The official results published by Guatemala’s Supreme Electoral Tribunal (TSE) show that Arévalo and his Semilla Movement party obtained 58 percent of the votes, while Torres of the National Unity of Hope (UNE) party obtained 37.24 percent. Voter turnout rate was tallied at 44.98 percent, for a total of roughly 4.2 million votes cast.

Arévalo, a 64-year-old former diplomat and son of former Guatemalan President Juan José Arévalo (1945-1951), will succeed conservative President Alejandro Giammattei after his four-year term ends in January 2024, marking a pronounced ideological shift in the Central American nation.

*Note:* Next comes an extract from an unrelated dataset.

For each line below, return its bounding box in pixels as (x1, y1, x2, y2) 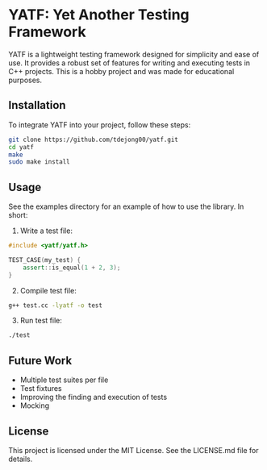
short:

President of Guatemala Alejandro Giammattei speaks to Breitbart News' Ashley Oliver, June 28, 2022.

President of Guatemala Alejandro Giammattei speaks to Breitbart News’s Ashley Oliver, June 28, 2022. (Breitbart News).

Giammattei was not eligible for reelection, as the country’s Constitution explicitly prohibits anyone who has served as president from being reelected and heavily punishes anyone who attempts to return to power.

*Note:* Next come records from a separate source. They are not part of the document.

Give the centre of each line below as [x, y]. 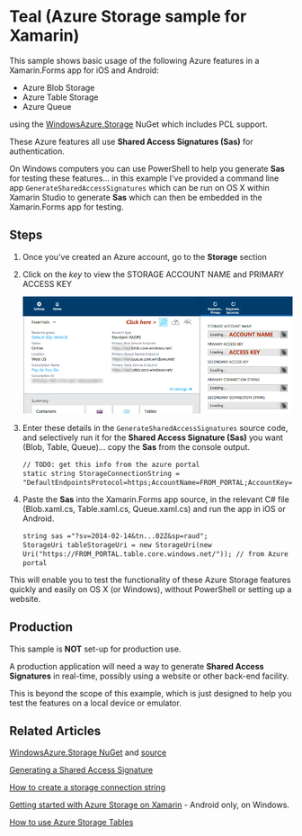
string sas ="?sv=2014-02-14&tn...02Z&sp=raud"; [115, 536]
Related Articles [55, 731]
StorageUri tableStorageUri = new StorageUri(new [117, 545]
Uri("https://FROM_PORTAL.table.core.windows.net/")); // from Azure [155, 554]
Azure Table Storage [60, 97]
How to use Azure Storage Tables [71, 823]
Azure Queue [47, 106]
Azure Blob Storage [58, 87]

The now president-elect, who ran a campaign primarily promising to fight corruption, thanked his followers shortly after being proclaimed the winner of the runoff election, adding that he accepted the victory “with great humility.”

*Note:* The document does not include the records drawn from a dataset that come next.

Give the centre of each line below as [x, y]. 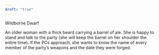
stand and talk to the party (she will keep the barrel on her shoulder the [76, 37]
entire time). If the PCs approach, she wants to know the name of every [76, 42]
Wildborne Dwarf [22, 23]
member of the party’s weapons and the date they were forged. [68, 47]
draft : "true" [19, 9]
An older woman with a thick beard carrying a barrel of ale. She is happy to [80, 32]
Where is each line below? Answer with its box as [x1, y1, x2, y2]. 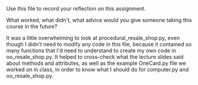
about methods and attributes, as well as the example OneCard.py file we [6, 59, 186, 67]
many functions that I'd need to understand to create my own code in [6, 47, 177, 54]
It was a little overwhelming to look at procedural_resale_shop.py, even [6, 34, 180, 41]
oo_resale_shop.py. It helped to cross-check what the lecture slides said [6, 53, 184, 60]
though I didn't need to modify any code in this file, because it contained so [6, 41, 192, 48]
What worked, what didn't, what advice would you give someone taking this [6, 17, 192, 23]
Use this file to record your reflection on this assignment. [6, 5, 146, 12]
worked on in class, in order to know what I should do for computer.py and [6, 66, 189, 73]

“Now, united as the people of Guatemala, we will fight corruption,” Arévalo said at a press conference held late Sunday. “We know that there is an ongoing political persecution that is being carried out through the institutions and prosecutors’ offices and judges that have been corruptly co-opted. And we know that this is ongoing.”

“We would like to think that the forcefulness of this victory is going to make it evident that the attempts to derail the electoral process are not going to take place,” he continued. “The people of Guatemala have spoken forcefully.”

Arévalo was the “outsider” surprise during both rounds of the 2023 Guatemalan presidential election despite belonging to a presidential dynasty. None of the polls published during the first round of campaigning, which set up the runoff between him and Torres, indicated that Arévalo would obtain more than three percent of the vote.

Sandra Torres and Bernardo Arévalo (JOHAN ORDONEZ/AFP via Getty Images)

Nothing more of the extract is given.